General information:
The breeding season of the Cygnus melanocoryphus is from July to November. When theblack-necked swans breed, their incubation period for their eggs is generally 36 days. In the United States the black-necked swan may lay eggs through January; therefore, swan owners in the northern part of the United States must make sure that the eggs do not freeze. In this time they usually incubate 4-6 eggs. The pen lays her eggs near water and vast vegetation. If the swans are being bred in captivity, it is necessary for the owner to acquire straw and shavings so the swan can cover her eggs. The cob is quite protective of his pen and her eggs. He carefully guards the nest for long periods of time. Scientists have observed pens who only leave the nest in search of food. The young swans, cygnets, are usually very close to their mother. The cygnets have been known to ride on their parent's back.
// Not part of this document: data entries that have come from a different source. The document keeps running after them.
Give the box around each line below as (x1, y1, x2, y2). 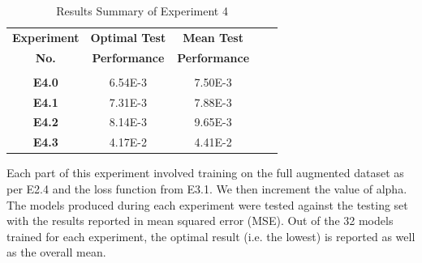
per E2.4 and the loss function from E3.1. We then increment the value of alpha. (6, 180, 407, 197)
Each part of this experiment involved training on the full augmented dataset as (6, 164, 404, 181)
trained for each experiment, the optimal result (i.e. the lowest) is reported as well (6, 227, 416, 244)
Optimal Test (90, 28, 166, 45)
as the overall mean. (6, 244, 106, 261)
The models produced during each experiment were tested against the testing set (6, 196, 408, 213)
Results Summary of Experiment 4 (56, 2, 228, 19)
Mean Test (183, 28, 243, 45)

The black-necked swans are in high demand. There are several bred in captivity every year. They tend to be quite expensive because they are so high in demand and short in supply. One reason that they are extremely high in demand is the swans have a good disposition. Their calm temperament allows owners to pair various types of waterfowl with them without major complications. Although they generally have a good temperament, black-necked swans may be aggressive during breeding season. Multiple pairs of swans should be separated into different areas to inhibit conflict among the waterfowl.

Behavioral adaptations:
The black-necked swan has a few interesting physical adaptations, which make it a unique member of the Anatidae family. The swans spend the majority of their time in large bodies of water because the placement of their legs makes traveling on land difficult.
The swans also have interesting behavioral adaptations. When the swans are fighting, their heads and necks are close to the surface of the water. The swans voice does not squawk or honk; it tends to use weak and wispy whistles to communicate. Also, the cygnets actually spend more time on their parent's back than the young of any other related species.

Opinion and Observations:
The black-necked swans are beautiful waterfowl. Their unusual coloring makes them distinctive yet their black necks would allow them to camouflage in the wild. I enjoyed watching their docile behavior. They swam with the other swans. On the third day of observation it was a humid and hot day. The swans seemed to look for shade although the area in which the were living was not very shady. I can understand why these swans are in high demand with bird owners. They are truly amazing birds. Their inward beauty of a pleasant disposition matches the outward beauty.